Here's a good article to start with about the basics. You can click on links at the bottom of that page to go to the different sections in the article:

http://www.aquatic-plants.org/articles/basics/pages/index.html


----------



## cjordan525 (Jul 27, 2008)

I just tested my tap water further, the kh=0, gh=3, and get this the nh3 + nh4= 3.0 mg/l. This is the first tank I have set up since I moved here from NC. I always had well water before, I haven't ever had Ammonia levels like this from the tap. Any suggestions?


----------



## cjordan525 (Jul 27, 2008)

Thanks Dave that is a great article.


----------



## lauraleellbp (Jan 31, 2008)

Many water conditioners will remove chlorine, chloramines, chelate heavy metals, AND detoxify ammonia all in one. Personally, I like Seachem's Prime. It will only detoxify ammonia for 24 hours, but in an established, cycled tank this should be more than enough time for the plants and biofilter to take care of it.


----------



## ray-the-pilot (May 14, 2008)

cjordan525 said:


> I just tested my tap water further, the kh=0, gh=3, and get this the nh3 + nh4= 3.0 mg/l. This is the first tank I have set up since I moved here from NC. I always had well water before, I haven't ever had Ammonia levels like this from the tap. Any suggestions?

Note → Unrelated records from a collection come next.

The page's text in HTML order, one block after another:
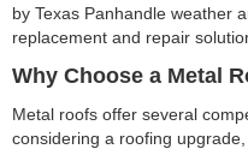
by Texas Panhandle weather
replacement and repair
Why Choose a Metal
Metal roofs offer several
considering a roofing

I don't know how you could have Ammonia in your tap water if it is chlorinated. I'd complain to my water company that my water was bad. Cl2 is supposed to kill NH4.

Having kh=0, gh=3, implies that your water is very soft and without any carbonates. I'd suggest adding NaHCO3 to increase your pH stability and also add some NaHSO4 to keep you pH at about 7.4.


----------



## vancat (Nov 5, 2004)

right if you run CO2 the pH will come down.


----------



## Lionsfan (Jul 21, 2008)

Call your water supplier and see what their test results say. Maybe they have an answer.


----------



## JanS (Apr 14, 2004)

I agree, those ammonia levels out of your tap don't sound right, so I'd call the water company to investigate further.

As for differences between your tap water and tank water; unless you're doing more than a 50% water change at once, the fish will barely notice it, and it will be fine. The bigger thing to watch for is to get your temperature as close as possible between the tank and the water you're adding.


----------